(Exercise directions):
Give back each record precisely, pictures excluded.
[Given data — start]
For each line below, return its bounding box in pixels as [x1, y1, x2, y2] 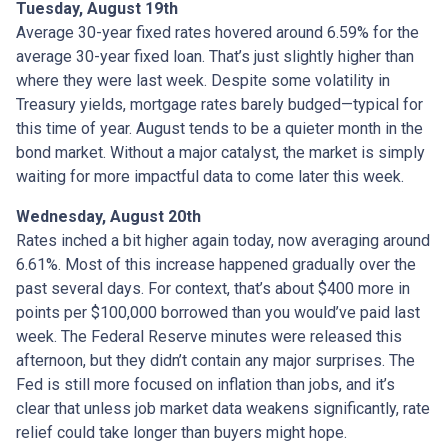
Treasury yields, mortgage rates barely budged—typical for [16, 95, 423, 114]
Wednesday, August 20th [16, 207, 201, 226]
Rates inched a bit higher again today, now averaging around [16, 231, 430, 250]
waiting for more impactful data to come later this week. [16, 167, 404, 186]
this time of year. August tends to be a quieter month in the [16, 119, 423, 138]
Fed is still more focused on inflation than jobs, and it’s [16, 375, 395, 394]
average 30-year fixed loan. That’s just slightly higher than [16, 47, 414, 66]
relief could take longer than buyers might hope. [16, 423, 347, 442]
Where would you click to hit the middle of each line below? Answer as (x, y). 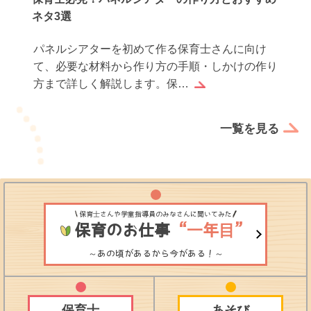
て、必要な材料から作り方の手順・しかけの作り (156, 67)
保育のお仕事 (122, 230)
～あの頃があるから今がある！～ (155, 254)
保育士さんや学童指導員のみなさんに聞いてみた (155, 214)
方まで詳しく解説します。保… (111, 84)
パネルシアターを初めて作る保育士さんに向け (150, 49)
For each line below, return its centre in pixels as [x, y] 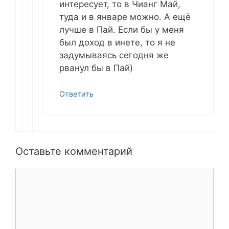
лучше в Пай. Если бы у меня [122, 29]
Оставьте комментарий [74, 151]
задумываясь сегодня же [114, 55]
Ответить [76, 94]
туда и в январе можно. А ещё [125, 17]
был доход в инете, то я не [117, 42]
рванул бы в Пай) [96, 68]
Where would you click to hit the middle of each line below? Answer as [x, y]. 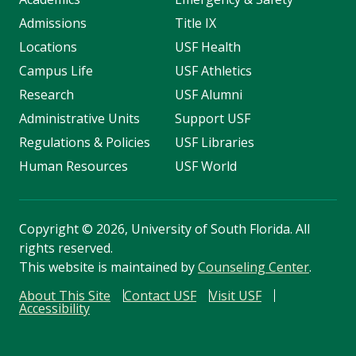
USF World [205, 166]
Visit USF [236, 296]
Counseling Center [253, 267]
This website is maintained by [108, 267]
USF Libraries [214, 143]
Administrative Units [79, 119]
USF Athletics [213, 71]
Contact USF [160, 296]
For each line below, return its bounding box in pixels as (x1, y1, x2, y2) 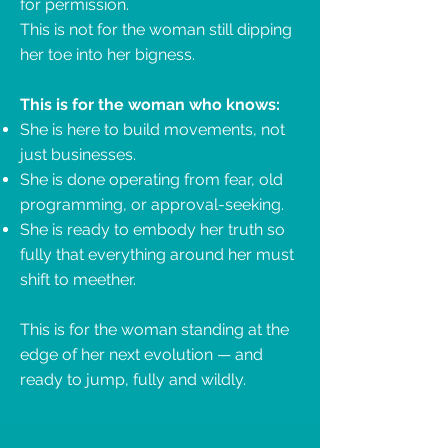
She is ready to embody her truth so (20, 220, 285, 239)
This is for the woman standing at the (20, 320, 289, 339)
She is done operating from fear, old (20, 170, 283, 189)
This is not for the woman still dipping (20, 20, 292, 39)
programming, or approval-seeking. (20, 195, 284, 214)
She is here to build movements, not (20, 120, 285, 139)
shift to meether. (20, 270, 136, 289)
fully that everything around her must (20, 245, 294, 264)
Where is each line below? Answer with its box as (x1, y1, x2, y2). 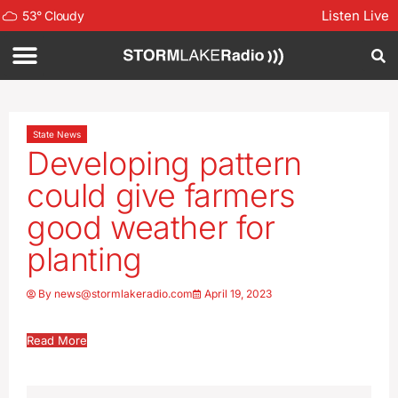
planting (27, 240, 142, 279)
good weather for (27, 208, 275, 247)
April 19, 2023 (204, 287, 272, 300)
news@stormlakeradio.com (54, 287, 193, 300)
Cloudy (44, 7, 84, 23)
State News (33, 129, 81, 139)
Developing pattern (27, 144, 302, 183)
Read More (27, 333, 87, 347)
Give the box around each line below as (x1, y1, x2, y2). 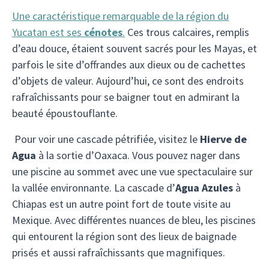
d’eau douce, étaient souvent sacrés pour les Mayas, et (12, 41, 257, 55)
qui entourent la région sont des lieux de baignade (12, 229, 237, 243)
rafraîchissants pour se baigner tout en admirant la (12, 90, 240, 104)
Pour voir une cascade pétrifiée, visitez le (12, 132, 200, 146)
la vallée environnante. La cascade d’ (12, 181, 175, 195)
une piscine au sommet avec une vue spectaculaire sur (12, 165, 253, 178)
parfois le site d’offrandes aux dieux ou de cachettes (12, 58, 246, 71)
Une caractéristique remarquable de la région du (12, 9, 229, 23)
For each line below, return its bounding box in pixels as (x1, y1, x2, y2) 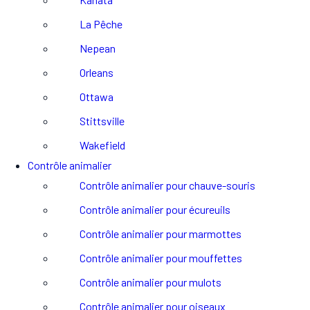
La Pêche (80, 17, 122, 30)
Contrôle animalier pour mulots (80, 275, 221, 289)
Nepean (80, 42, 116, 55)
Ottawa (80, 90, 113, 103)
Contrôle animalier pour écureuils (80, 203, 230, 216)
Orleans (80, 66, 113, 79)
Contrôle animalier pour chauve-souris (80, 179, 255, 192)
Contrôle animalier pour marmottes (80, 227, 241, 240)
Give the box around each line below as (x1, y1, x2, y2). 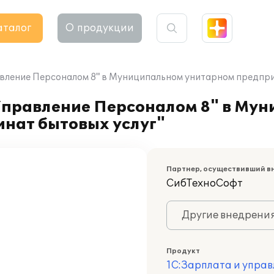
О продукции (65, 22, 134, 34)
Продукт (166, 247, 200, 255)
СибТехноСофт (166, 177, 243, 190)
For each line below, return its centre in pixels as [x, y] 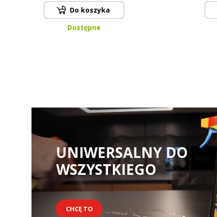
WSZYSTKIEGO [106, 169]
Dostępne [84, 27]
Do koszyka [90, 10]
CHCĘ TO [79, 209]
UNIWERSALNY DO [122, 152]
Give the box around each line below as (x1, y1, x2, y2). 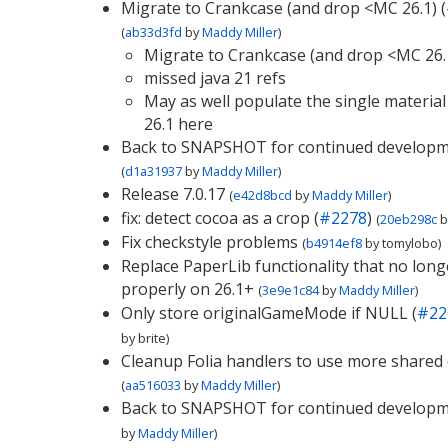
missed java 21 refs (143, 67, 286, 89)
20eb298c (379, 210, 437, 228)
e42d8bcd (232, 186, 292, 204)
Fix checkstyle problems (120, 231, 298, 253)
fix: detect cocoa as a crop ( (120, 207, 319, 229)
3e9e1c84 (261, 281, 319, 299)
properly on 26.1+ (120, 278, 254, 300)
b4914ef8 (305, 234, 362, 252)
[Given data — finish]
(Solution to this problem):
For each line below, return its bounding box in pixels as [x1, y1, x2, y2] 
Treasury yields, mortgage rates barely budged—typical for [16, 95, 423, 114]
Wednesday, August 20th [16, 207, 201, 226]
Rates inched a bit higher again today, now averaging around [16, 231, 430, 250]
waiting for more impactful data to come later this week. [16, 167, 404, 186]
this time of year. August tends to be a quieter month in the [16, 119, 423, 138]
Fed is still more focused on inflation than jobs, and it’s [16, 375, 395, 394]
average 30-year fixed loan. That’s just slightly higher than [16, 47, 414, 66]
relief could take longer than buyers might hope. [16, 423, 347, 442]
Where would you click to hit the middle of each line below? Answer as (x, y). 
て、必要な材料から作り方の手順・しかけの作り (156, 67)
保育のお仕事 (122, 230)
～あの頃があるから今がある！～ (155, 254)
保育士さんや学童指導員のみなさんに聞いてみた (155, 214)
方まで詳しく解説します。保… (111, 84)
パネルシアターを初めて作る保育士さんに向け (150, 49)
For each line below, return its centre in pixels as [x, y] 
лучше в Пай. Если бы у меня [122, 29]
Оставьте комментарий [74, 151]
задумываясь сегодня же [114, 55]
Ответить [76, 94]
туда и в январе можно. А ещё [125, 17]
был доход в инете, то я не [117, 42]
рванул бы в Пай) [96, 68]
Where would you click to hit the middle of each line below? Answer as [x, y]. 
USF World [205, 166]
Visit USF [236, 296]
Counseling Center [253, 267]
This website is maintained by [108, 267]
USF Libraries [214, 143]
Administrative Units [79, 119]
USF Athletics [213, 71]
Contact USF [160, 296]
For each line below, return its bounding box in pixels as (x1, y1, x2, y2) 
She is ready to embody her truth so (20, 220, 285, 239)
This is for the woman standing at the (20, 320, 289, 339)
She is done operating from fear, old (20, 170, 283, 189)
This is not for the woman still dipping (20, 20, 292, 39)
programming, or approval-seeking. (20, 195, 284, 214)
She is here to build movements, not (20, 120, 285, 139)
shift to meether. (20, 270, 136, 289)
fully that everything around her must (20, 245, 294, 264)
Where is each line below? Answer with its box as (x1, y1, x2, y2). 
planting (27, 240, 142, 279)
good weather for (27, 208, 275, 247)
April 19, 2023 (204, 287, 272, 300)
news@stormlakeradio.com (54, 287, 193, 300)
Cloudy (44, 7, 84, 23)
State News (33, 129, 81, 139)
Developing pattern (27, 144, 302, 183)
Read More (27, 333, 87, 347)
Give the box around each line below as (x1, y1, x2, y2). 
d’eau douce, étaient souvent sacrés pour les Mayas, et (12, 41, 257, 55)
qui entourent la région sont des lieux de baignade (12, 229, 237, 243)
rafraîchissants pour se baigner tout en admirant la (12, 90, 240, 104)
Pour voir une cascade pétrifiée, visitez le (12, 132, 200, 146)
la vallée environnante. La cascade d’ (12, 181, 175, 195)
une piscine au sommet avec une vue spectaculaire sur (12, 165, 253, 178)
parfois le site d’offrandes aux dieux ou de cachettes (12, 58, 246, 71)
Une caractéristique remarquable de la région du (12, 9, 229, 23)
For each line below, return its bounding box in pixels as (x1, y1, x2, y2) 
La Pêche (80, 17, 122, 30)
Contrôle animalier pour mulots (80, 275, 221, 289)
Nepean (80, 42, 116, 55)
Ottawa (80, 90, 113, 103)
Contrôle animalier pour écureuils (80, 203, 230, 216)
Orleans (80, 66, 113, 79)
Contrôle animalier pour chauve-souris (80, 179, 255, 192)
Contrôle animalier pour marmottes (80, 227, 241, 240)
Give the box around each line below as (x1, y1, x2, y2). 
О продукции (65, 22, 134, 34)
Продукт (166, 247, 200, 255)
СибТехноСофт (166, 177, 243, 190)
For each line below, return its centre in pixels as [x, y] 
WSZYSTKIEGO [106, 169]
Dostępne [84, 27]
Do koszyka [90, 10]
CHCĘ TO [79, 209]
UNIWERSALNY DO [122, 152]
Give the box around each line below as (x1, y1, x2, y2). 
missed java 21 refs (143, 67, 286, 89)
20eb298c (379, 210, 437, 228)
e42d8bcd (232, 186, 292, 204)
Fix checkstyle problems (120, 231, 298, 253)
fix: detect cocoa as a crop ( (120, 207, 319, 229)
3e9e1c84 (261, 281, 319, 299)
properly on 26.1+ (120, 278, 254, 300)
b4914ef8 (305, 234, 362, 252)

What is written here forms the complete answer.